The Ziggs Boson, also known as the Higgs Boson, is a subatomic particle that is believed to give other particles their mass. It was first theorized in the 1960s and was finally discovered in 2012 at the Large Hadron Collider (LHC) in Switzerland.

2. How was the Ziggs Boson discovered?

The Ziggs Boson was discovered through experiments at the LHC. Scientists collided particles at high speeds and observed the resulting debris to look for signs of the Ziggs Boson. The data gathered from these experiments confirmed the existence of the particle.

3. Why is the Ziggs Boson important?

The Ziggs Boson is important because it helps to explain how particles acquire mass.
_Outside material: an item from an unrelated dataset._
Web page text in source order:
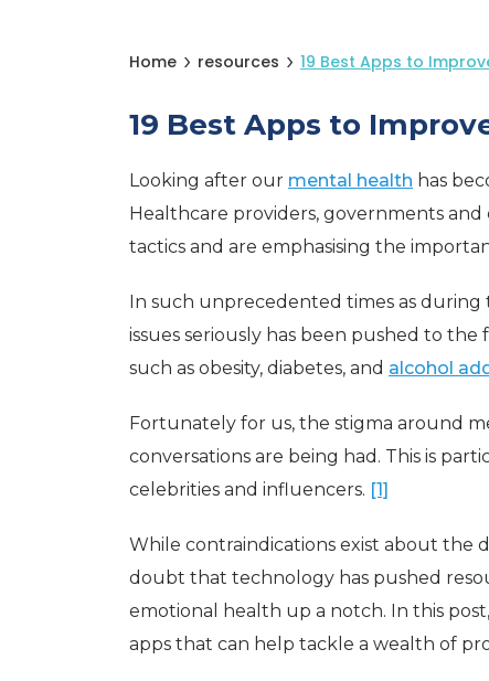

It is a key component of the Standard Model of particle physics, which is the current theory that describes the fundamental particles and forces in the universe.

4. What are the potential applications of studying the Ziggs Boson?

Studying the Ziggs Boson can help us better understand the fundamental forces and building blocks of the universe. It can also lead to advancements in technology and energy production. Additionally, it can help us answer fundamental questions about the origins of the universe.

5. Are there any other particles similar to the Ziggs Boson?

There are several other particles that are similar to the Ziggs Boson, such as the W and Z bosons. These particles are also involved in giving other particles their mass and are part of the Standard Model. However, the Ziggs Boson is unique in that it is the only scalar boson in the Standard Model, meaning it has no spin.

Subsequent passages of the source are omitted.